感想 |
処女作とは思えないほど破綻のない(?)物語でした。冒頭から陰惨なシーンの連続だったので、そういうのがウリなのかなと思いつつ読んでいたんですけど、途中から様相が変わって行くのですよね。で、物語はというと・・・。
舞台はストックホルム。物語は、一家惨殺事件で始まる。まず、父親がめった刺しにされた上、切断された状態でサッカーの運動場で見つかる。現場に到着した二人組の警官のうち一人が具合を悪くするほど凄惨な現場だった。被害者の住所氏名がすぐに知れたので被害者の死を家族に知らせに行く事になったのだが相棒がショックを受けているので残りの警官が一人で向かう事に。で、彼は一人で行った事を悔やむ事になるのだが・・・被害者宅に着いた警官が呼び鈴を鳴らすが応答が無い。で、胸騒ぎを感じた警官が裏へ周り、懐中電灯で屋内を覗きこんだなら・・・血血血血血だったのだ・・・といった幕開けです。現場は血の海で、刺された個所を数える事も出来ないくらいメッタ刺しにされた母親、全身を切られた上に上半身と下半身を切り離された女の子がいるわけですよ。もちろん、見ただけで死んでいると分る状態なんですよね。そして、もう一人 血の海の中で血塗れでこと切れていた少年。がね、少年は足の裏、顔、頭、背中、胸、腹、足と、およそ切りつけられる個所は全て刺されていたにもかかわらずまだ生きていたのですよね。そんで、彼は病院へ担ぎ込まれるのだけれどもちろん意識は無いわけです。だもんで、この時点で手掛かりは一切なしなんだけど事件はこれで終わらんわけです。犯人は一家を強い意志を持って皆殺しにしようとしたのは明らかなんだけど、家族にはもう一人長女がいたのですよね。長女はすでに独立して家を出ているんだけど、警察が連絡を取ろうにも取られんわけです。ひょっとして、長女も狙われているやもしれんわけよ。
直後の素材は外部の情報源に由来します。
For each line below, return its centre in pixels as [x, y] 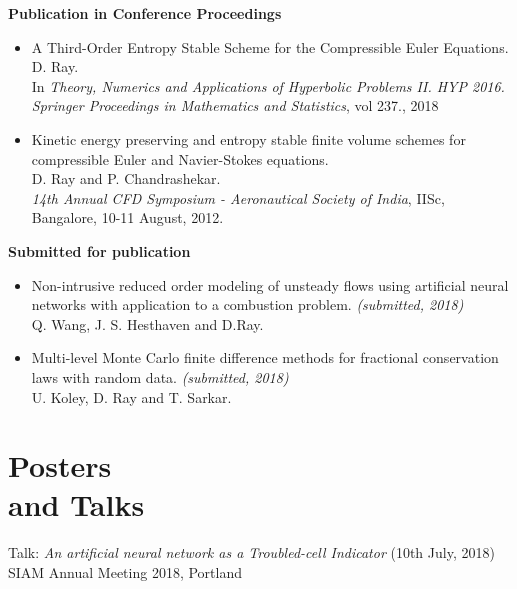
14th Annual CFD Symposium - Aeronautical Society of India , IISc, [238, 197]
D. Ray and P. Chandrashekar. [126, 178]
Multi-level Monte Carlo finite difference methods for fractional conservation [265, 357]
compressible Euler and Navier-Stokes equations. [180, 158]
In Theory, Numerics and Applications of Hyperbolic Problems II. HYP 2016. [268, 85]
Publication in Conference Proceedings [145, 13]
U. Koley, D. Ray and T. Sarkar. [131, 396]
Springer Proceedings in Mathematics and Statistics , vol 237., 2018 [235, 105]
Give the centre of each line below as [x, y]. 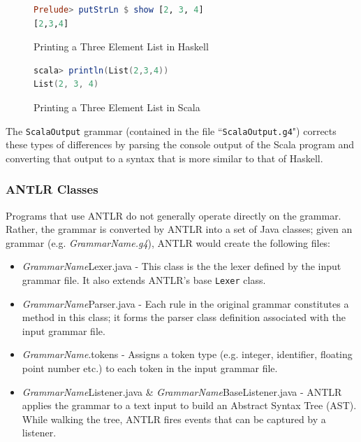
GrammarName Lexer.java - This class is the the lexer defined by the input [182, 266]
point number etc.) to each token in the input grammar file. [150, 368]
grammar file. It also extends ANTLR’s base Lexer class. [144, 280]
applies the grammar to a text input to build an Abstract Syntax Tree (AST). [189, 405]
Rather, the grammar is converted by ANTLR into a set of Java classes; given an [179, 229]
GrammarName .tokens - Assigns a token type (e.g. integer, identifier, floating [187, 354]
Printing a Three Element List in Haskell [121, 47]
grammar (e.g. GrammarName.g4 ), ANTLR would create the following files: [168, 242]
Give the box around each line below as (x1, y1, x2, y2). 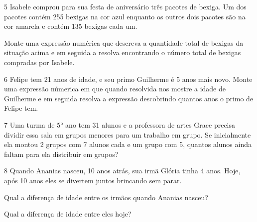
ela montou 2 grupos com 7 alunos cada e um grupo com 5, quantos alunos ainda (4, 139, 252, 149)
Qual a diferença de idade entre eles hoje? (4, 209, 131, 219)
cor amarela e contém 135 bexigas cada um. (4, 21, 137, 31)
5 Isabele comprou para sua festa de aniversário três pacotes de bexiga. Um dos (4, 1, 247, 11)
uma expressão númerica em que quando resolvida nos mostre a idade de (4, 83, 226, 94)
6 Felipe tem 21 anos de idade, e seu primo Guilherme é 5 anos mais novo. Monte (4, 74, 253, 84)
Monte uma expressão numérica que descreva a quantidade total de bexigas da (4, 37, 244, 48)
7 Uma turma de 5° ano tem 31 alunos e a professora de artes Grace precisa (4, 119, 236, 130)
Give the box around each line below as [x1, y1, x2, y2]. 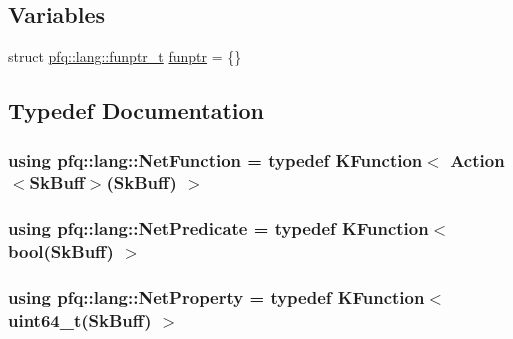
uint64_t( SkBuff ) [8, 307, 152, 332]
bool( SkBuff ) [8, 239, 114, 264]
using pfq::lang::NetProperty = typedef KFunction [8, 285, 425, 310]
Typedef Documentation [8, 95, 264, 126]
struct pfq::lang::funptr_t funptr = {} [8, 46, 242, 67]
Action [450, 147, 505, 172]
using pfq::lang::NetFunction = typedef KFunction [8, 147, 423, 172]
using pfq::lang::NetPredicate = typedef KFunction [8, 216, 429, 241]
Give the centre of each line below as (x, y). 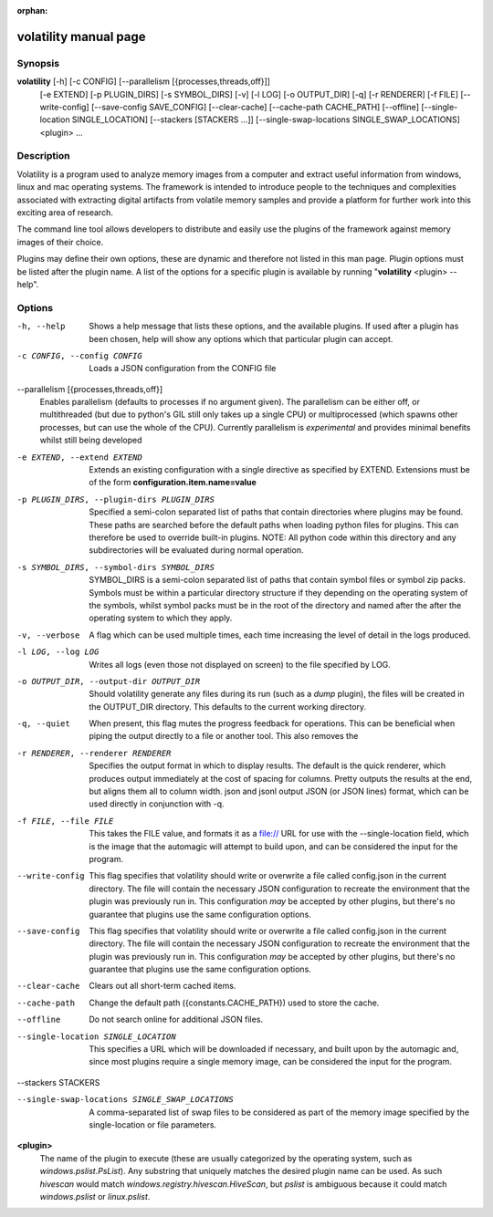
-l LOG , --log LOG (58, 652)
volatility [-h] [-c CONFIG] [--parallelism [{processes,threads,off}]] (144, 81)
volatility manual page (81, 36)
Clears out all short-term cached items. (163, 986)
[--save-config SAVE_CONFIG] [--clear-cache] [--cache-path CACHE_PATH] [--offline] (256, 107)
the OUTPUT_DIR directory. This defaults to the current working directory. (228, 706)
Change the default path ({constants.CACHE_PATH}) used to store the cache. (234, 1003)
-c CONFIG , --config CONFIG (80, 355)
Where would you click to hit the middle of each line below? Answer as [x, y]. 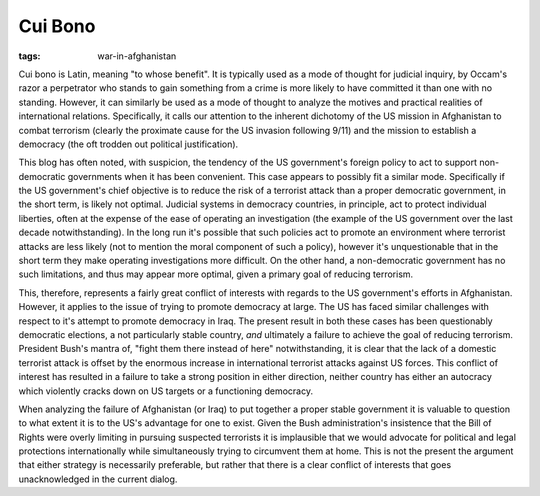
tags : [29, 56]
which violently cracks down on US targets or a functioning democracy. [166, 391]
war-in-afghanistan [137, 56]
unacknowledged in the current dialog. [98, 479]
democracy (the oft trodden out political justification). [128, 144]
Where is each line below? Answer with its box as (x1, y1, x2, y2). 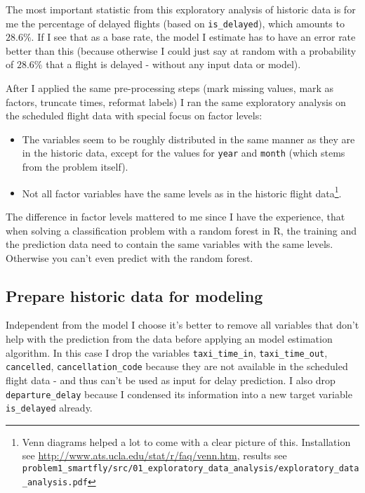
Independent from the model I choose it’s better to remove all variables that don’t (6, 317, 359, 332)
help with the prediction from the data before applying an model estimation (6, 331, 333, 346)
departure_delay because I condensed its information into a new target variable (6, 386, 352, 401)
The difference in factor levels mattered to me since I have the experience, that (6, 209, 345, 223)
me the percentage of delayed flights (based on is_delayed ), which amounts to (6, 15, 345, 30)
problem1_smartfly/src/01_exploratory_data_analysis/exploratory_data (22, 464, 359, 474)
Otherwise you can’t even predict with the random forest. (6, 250, 253, 265)
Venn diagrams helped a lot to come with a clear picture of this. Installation (22, 434, 351, 449)
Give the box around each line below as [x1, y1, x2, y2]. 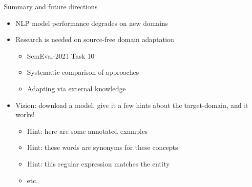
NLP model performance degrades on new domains [15, 18, 168, 28]
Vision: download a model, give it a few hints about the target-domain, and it [15, 100, 249, 110]
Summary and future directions [4, 1, 98, 11]
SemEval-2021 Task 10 [27, 50, 95, 61]
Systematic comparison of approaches [27, 67, 139, 77]
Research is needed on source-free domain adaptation [15, 34, 174, 44]
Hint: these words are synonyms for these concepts [27, 142, 178, 152]
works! [15, 109, 35, 120]
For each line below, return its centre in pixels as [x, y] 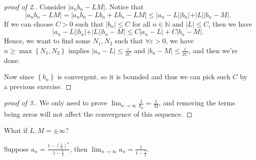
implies [79, 50]
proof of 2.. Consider [35, 6]
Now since [19, 77]
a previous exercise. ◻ [38, 86]
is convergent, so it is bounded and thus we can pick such [144, 77]
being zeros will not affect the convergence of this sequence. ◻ [98, 113]
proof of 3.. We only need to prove [56, 103]
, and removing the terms [197, 103]
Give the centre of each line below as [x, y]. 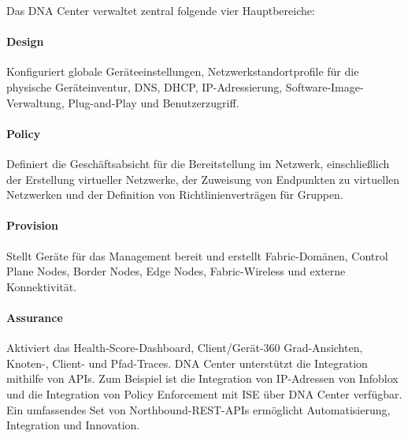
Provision [33, 225]
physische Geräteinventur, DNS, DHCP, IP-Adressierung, [145, 86]
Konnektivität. [42, 286]
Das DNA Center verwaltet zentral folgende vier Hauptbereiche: [161, 10]
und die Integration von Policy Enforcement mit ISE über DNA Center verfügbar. [204, 393]
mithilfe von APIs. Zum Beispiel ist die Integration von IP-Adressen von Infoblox [202, 378]
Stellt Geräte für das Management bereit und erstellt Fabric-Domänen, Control [197, 255]
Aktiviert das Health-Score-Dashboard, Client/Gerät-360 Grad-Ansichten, [185, 348]
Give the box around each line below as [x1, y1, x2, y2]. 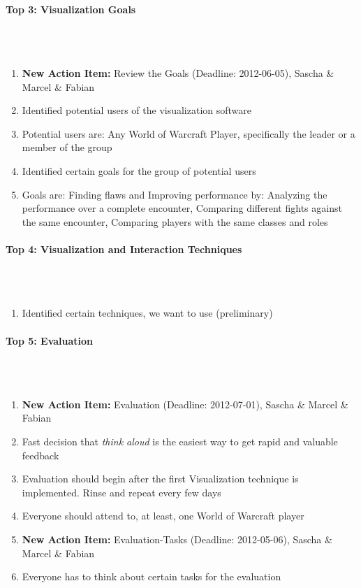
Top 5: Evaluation [6, 333, 94, 347]
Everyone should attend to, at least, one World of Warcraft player [22, 508, 304, 523]
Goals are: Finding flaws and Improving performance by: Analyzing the [22, 187, 327, 201]
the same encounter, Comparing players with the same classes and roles [22, 214, 328, 229]
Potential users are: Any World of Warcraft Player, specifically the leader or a [22, 126, 355, 141]
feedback [22, 447, 59, 462]
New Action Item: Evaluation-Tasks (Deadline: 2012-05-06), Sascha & [22, 532, 332, 547]
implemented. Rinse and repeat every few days [22, 485, 221, 499]
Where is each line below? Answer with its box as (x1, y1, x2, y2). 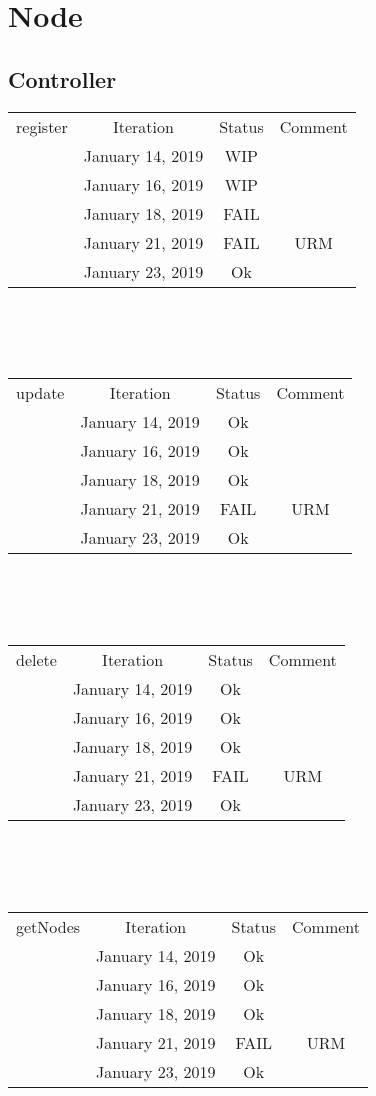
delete (16, 648, 57, 672)
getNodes (16, 914, 81, 938)
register (16, 114, 68, 138)
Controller (8, 63, 117, 94)
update (16, 381, 65, 405)

だもんで、国家警察のヨーナ・リンナ警部は催眠療法で生き残った息子から犯人の情報を得ようとするのだけど、これが大きな事件の引き金になって行くのです。ここまでが僅か50ページ程度に収められているので、かなり展開は早い方だと思われるのですが、驚く事に上巻のわりと早い段階で犯人が知れてしまうのですよね。で、その後。物語は不思議な方向へ動き出し、バルク医師の家族に危険が迫るわけです。一家惨殺事件の犯人の捜査と同時に、バルク医師の家族に迫る危険とが同時進行で描かれていて、まるでタイムリミットサスペンスを読んでいるかのようなハラハラドキドキ感を味わいました。凄惨なシーンをあえて冒頭に持って行き読者を惹きつけておいてから、物語を読者が想像する方向外へ引っ張って行く作者の手腕に驚きました。そして、文章が(描写が)良いんですよね。情景が頭にわーーーっと拡がるとでも言えば良いのか、読みながら映像が浮かびっぱなしでした。それと最後に、訳者はヘレンハルメ・美穂さんなので安心して読めますぞ。お奨めです。